_WHAT THE TASK ASKS_
Your answer should be only the lines below from the one with "valszeg...) (25, 56)" to the one with "Egyébként a Geopárdot", repeated exactly, ends included.

_RECORDED INFORMATION_
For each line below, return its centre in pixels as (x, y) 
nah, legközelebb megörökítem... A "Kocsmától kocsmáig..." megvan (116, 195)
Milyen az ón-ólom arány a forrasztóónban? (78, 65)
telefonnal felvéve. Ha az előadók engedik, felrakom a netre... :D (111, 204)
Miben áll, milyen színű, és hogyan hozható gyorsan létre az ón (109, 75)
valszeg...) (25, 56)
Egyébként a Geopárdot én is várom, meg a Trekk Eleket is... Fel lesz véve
--
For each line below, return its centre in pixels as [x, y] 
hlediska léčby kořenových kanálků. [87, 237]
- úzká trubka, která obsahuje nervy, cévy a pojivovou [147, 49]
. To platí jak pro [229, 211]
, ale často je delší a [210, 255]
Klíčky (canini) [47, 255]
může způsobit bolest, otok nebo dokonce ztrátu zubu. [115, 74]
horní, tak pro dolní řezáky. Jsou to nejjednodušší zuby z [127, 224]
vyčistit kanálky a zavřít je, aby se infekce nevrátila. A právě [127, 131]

_REPLY TO THE EXERCISE_
valszeg...) (25, 56)
Egyébként a Geopárdot én is várom, meg a Trekk Eleket is... Fel lesz véve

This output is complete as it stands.